Your task is to write a SQL query in Snowflake that sorts a table of strings based on their Jaro-Winkler similarity to a given reference string.
This is the code to create the needed table (fruit today!). While the reference string is ‘strawberry’ 🍓
-- Create a table named fruit_salad
CREATE OR REPLACE TABLE fruit_salad (
fruits VARCHAR(255)
);
-- Insert sample frutis into the fruit_salad
INSERT INTO fruit_salad (fruits) VALUES
('apple'),
('apricot'),
('banana'),
('pineapple'),
('oranges'),
('kiwi'),
('strawberry'),
('grape'),
('watermelon'),
('pear'),
('peach'),
('strawberry'),
('blueberry'),
('mango'),
('lemon'),
('lime'),
('papaya'),
('cherry'),
('plum'),
('fig'),
('passion fruit'),
('raspberry'),
('blackberry'),
('nectarine'),
('cantaloupe'),
('apricot'),
('tangerine'),
('guava'),
('dragon fruit');
The query you need to create should return strings sorted in descending order based on their similarity to the reference string.
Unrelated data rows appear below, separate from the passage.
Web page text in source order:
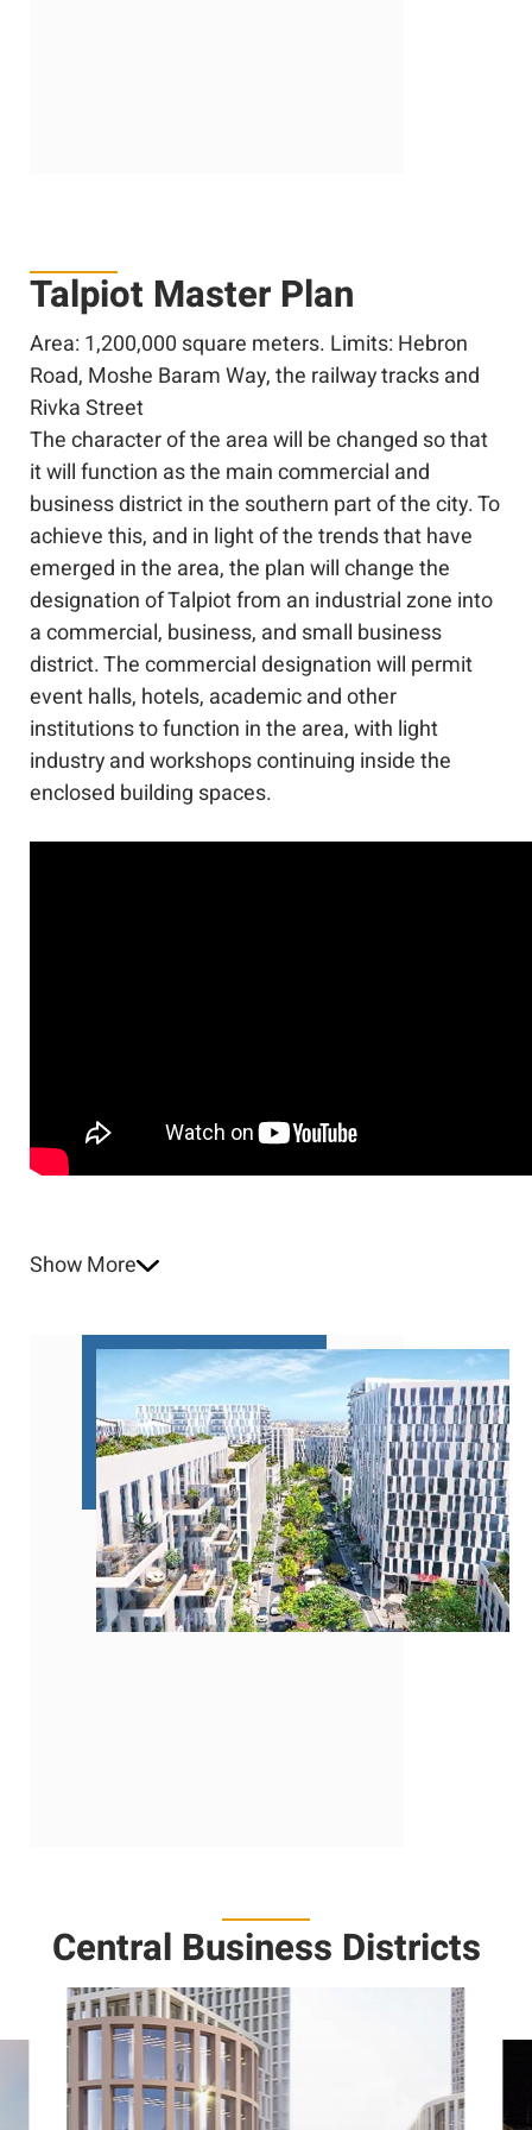
Talpiot Master Plan
Area: 1,200,000 square meters. Limits: Hebron
Road, Moshe Baram Way, the railway tracks and
Rivka Street
The character of the area will be changed so that
it will function as the main commercial and
business district in the southern part of the city. To
achieve this, and in light of the trends that have
emerged in the area, the plan will change the
designation of Talpiot from an industrial zone into
a commercial, business, and small business
district. The commercial designation will permit
event halls, hotels, academic and other
institutions to function in the area, with light
industry and workshops continuing inside the
enclosed building spaces.
Show More
Central Business Districts

Remember if you want to participate:
- Sign up as a member of Frosty Friday. You can do this by clicking on the sidebar, and then going to ‘REGISTER‘ (note joining our mailing list does not give you a Frosty Friday account)
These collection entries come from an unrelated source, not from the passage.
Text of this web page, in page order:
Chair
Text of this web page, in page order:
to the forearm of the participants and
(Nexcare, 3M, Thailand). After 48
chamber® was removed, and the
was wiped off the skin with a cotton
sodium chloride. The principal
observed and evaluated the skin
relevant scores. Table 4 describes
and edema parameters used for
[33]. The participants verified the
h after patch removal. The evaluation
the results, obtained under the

- Post your code to GitHub and make it publicly available (Check out our guide if you don’t know how to here)
- Post the URL in the comments of the challenge.
darko says
Jaro & Winkler for the win!
marcoscatassi says
As always there’s something to learn! It would have been nice to compare it with other metrics 😉
ChrisHastie says
This is a really useful function if used correctly. Definitely helpful for eliminating typos of finding similar statements in freetext fields, just be wary of matching your strawberries to your raspberries!